From eight to nine I have taken a walk with Mago, the conjuror dog. I listen to the radio and I confirm that the government, in a display of democratic prodigality, has pissed off all the citizens, from the agapornis sexers to first class notaries. I also entertain myself by reading some graffiti with messages that beautify the walls at the same time that raise awareness among the neighborhood residents: “Saúl retarded”, “Vero has cock” or “Car crane warning”. In addition, I see that Santa Claus has not heard about the crisis, judging by the cardboard boxes that fill the garbage containers. And, while I do accounts of what was spent on caramelized almonds and alcohol, a puncture in my stomach spirals up to my neck.
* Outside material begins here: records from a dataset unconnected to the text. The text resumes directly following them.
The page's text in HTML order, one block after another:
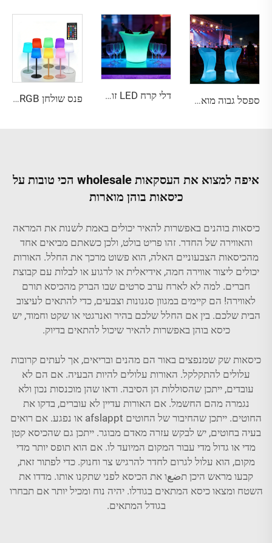
ספסל גבוה מואר ב-LED, ייחודי למסיבות וברים דלי קרח LED זורח לדיסקוטק וברים פנס שולחן RGB חכם עם תאורה אמביאנטית צבעונית ופקד מרוחק עם טיימר
איפה למצוא את העסקאות wholesale הכי טובות על
כיסאות בוהן מוארות
כיסאות בוהנים באפשרות להאיר יכולים באמת לשנות את המראה
והאווירה של החדר. זהו פריט בולט, ולכן כשאתם מביאים אחד
מהכיסאות הצבעוניים האלה, הוא פשוט מרכך את החלל. האורות
יכולים ליצור אווירה חמה, אידיאלית או לרגוע או לבלות עם קבוצת
חברים. למה לא לארח ערב סרטים שבו הברק מהכיסא תורם
לאווירה! הם קיימים במגוון סגנונות וצבעים, כדי להתאים לעיצוב
הבית שלכם. בין אם החלל שלכם בהיר ואנרגטי או שקט וחמוד, יש
כיסא בוהן באפשרות להאיר שיכול להתאים בדיוק.
כיסאות שק שמנפצים באור הם מהנים ובריאים, אך לעתים קרובות
עלולים להתקלקל. האורות עלולים להיות הבעיה. אם הם לא
עובדים, ייתכן שהסוללות הן הסיבה. ודאו שהן מוכנסות נכון ולא
נגמרה מהם החשמל. אם האורות עדיין לא עוברים, בדקו את
החוטים. ייתכן שהחיבור של החוטים afslappt או נפגע. אם רואים
בעיה בחוטים, יש לבקש עזרה מאדם מבוגר. ייתכן גם שהכיסא קטן
מדי או גדול מדי עבור המקום המיועד לו. אם הוא תופס יותר מדי
מקום, הוא עלול לגרום לחדר להרגיש צר וחנוק. כדי לפתור זאת,
קבעו מראש היכן תضعו את הכיסא לפני שתקנו אותו. מדדו את
השטח ומצאו כיסא המתאים בגודלו. יהיה נוח ומכיל יותר אם תבחרו
בגודל המתאים.
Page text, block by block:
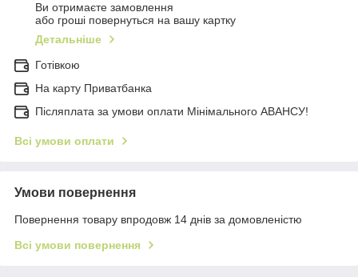
Ви отримаєте замовлення
або гроші повернуться на вашу картку
Детальніше
Готівкою
На карту Приватбанка
Післяплата за умови оплати Мінімального АВАНСУ!
Всі умови оплати
Умови повернення
Повернення товару впродовж 14 днів за домовленістю
Всі умови повернення
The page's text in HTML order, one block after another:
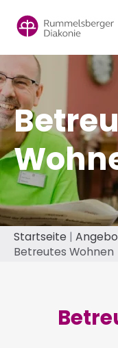
zum
Inhalt
Startseite
Betreutes Wohnen
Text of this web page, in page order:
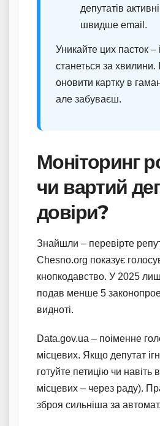
депутатів
швидше email.
Уникайте цих пасток –
станеться за хвилини.
оновити картку в
але забуваєш.
Моніторинг
чи вартий
довіри?
Знайшли – перевірте
Chesno.org показує
кнопкодавство. У 2025
подав менше 5
видноті.
Data.gov.ua – поіменне
місцевих. Якщо депутат
готуйте петицію чи навіть
місцевих – через раду).
зброя сильніша за автомат.
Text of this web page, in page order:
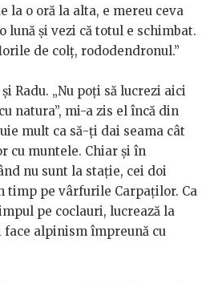
la o oră la alta, e mereu ceva
lună și vezi că totul e schimbat.
de colț, rododendronul.”
Radu. „Nu poți să lucrezi aici
natura”, mi-a zis el încă din
mult ca să-ți dai seama cât
cu muntele. Chiar și în
nu sunt la stație, cei doi
timp pe vârfurile Carpaților. Ca
pe coclauri, lucrează la
face alpinism împreună cu
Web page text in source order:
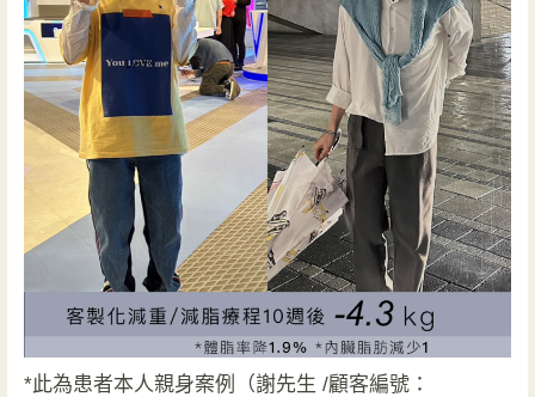
*此為患者本人親身案例（謝先生 /顧客編號：
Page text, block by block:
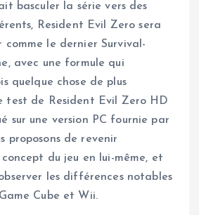
basculer la série vers des
Resident Evil Zero sera
comme le dernier Survival-
avec une formule qui
quelque chose de plus
test de Resident Evil Zero HD
sur une version PC fournie par
proposons de revenir
du jeu en lui-même, et
les différences notables
Cube et Wii.
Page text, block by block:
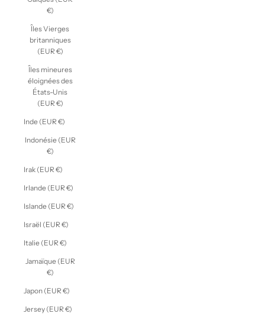
€)
Îles Vierges
britanniques
(EUR €)
Îles mineures
éloignées des
États-Unis
(EUR €)
Inde (EUR €)
Indonésie (EUR
€)
Irak (EUR €)
Irlande (EUR €)
Islande (EUR €)
Israël (EUR €)
Italie (EUR €)
Jamaïque (EUR
€)
Japon (EUR €)
Jersey (EUR €)
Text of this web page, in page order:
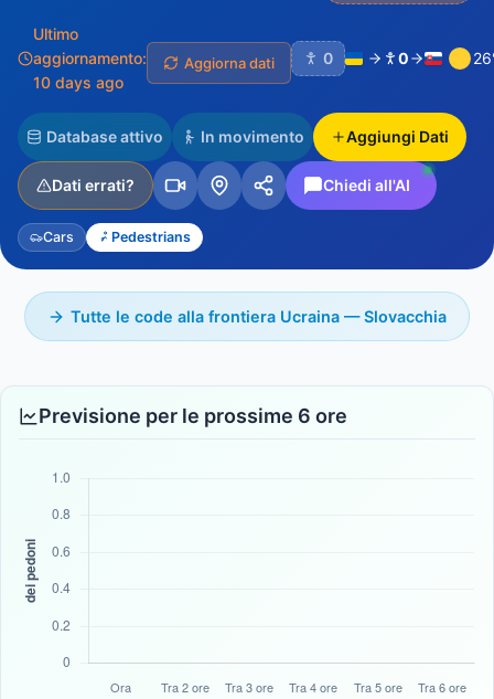
Ultimo
aggiornamento:
10 days ago
Aggiorna dati 0 0
Database attivo In movimento Aggiungi Dati
Dati errati? Chiedi all'AI
Cars Pedestrians
Tutte le code alla frontiera Ucraina — Slovacchia
Previsione per le prossime 6 ore
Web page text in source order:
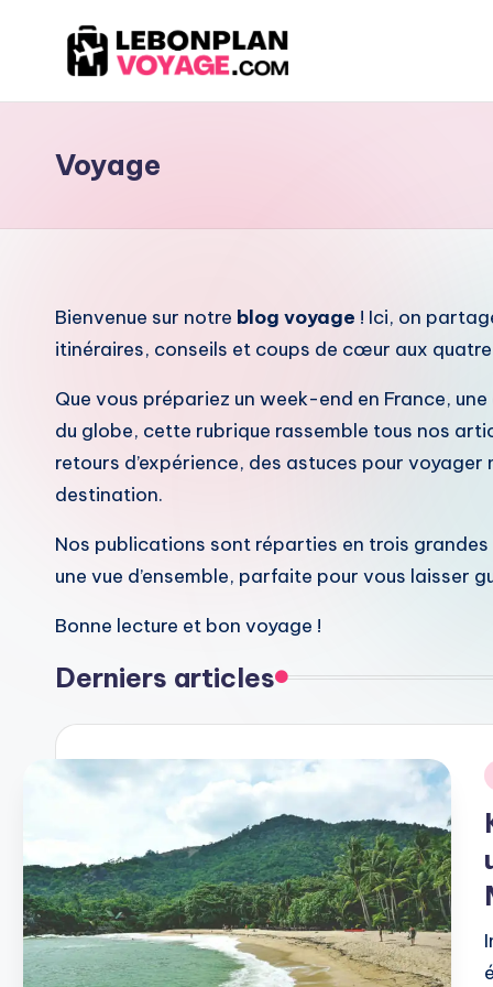
Voyage
Bienvenue sur notre blog voyage ! Ici, on
itinéraires, conseils et coups de cœur aux
Que vous prépariez un week-end en France,
du globe, cette rubrique rassemble tous nos
retours d’expérience, des astuces pour
destination.
Nos publications sont réparties en trois grandes
une vue d’ensemble, parfaite pour vous laisser
Bonne lecture et bon voyage !
Derniers articles
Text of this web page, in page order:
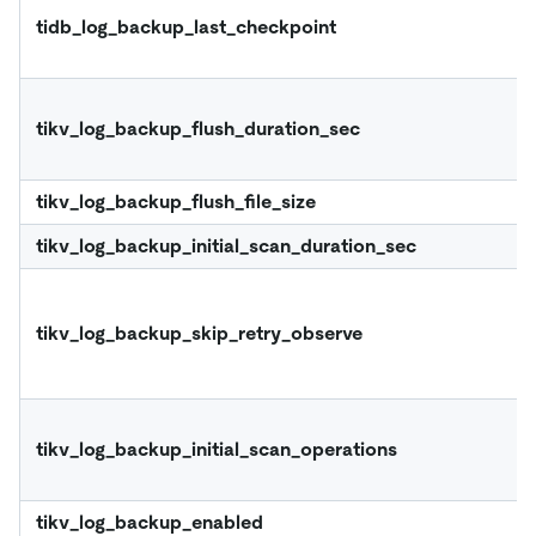
tidb_log_backup_last_checkpoint
tikv_log_backup_flush_duration_sec
tikv_log_backup_flush_file_size
tikv_log_backup_initial_scan_duration_sec
tikv_log_backup_skip_retry_observe
tikv_log_backup_initial_scan_operations
tikv_log_backup_enabled
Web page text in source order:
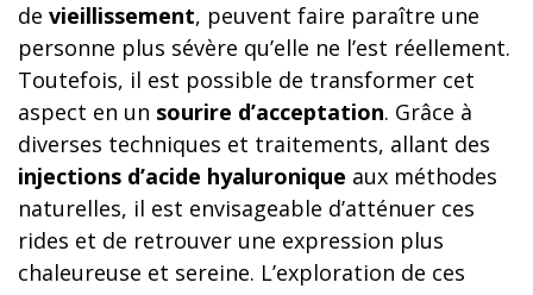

It is like the slight explosion of the Pop Rocks, the crunch of a trampled snail, the minimum detonation of a Chinese firecracker, the breaking of a sparrow bone or the hypertensive brightness of a light bulb before melting.
August. There are very brief moments in which one seems to be happy. It is heard in the background “One drop” by Robert Nesta Marley. That afternoon I was washing the dishes and the coffee was boiling in the fire. Behind the fence of the window I look at the last irreducible garden: the orange tree, the yucca, the cactus, the bamboo, the centenary palm tree, the vines, the laurel, the basil, the peppermint, the geraniums… It smells of coffee, Marseille soap, clothes pegs and soil. Suddenly, the breeze pushes into an impossible loop the iridescent bubbles of the dishwasher soap and the aromatic vapor of the coffee. The bubbles and the aroma of the coffee spin around me with the rhythm of reggae before shooting out the window, bursting and dissipating in the garden.
I’m happy at Christmas when I remember the summer.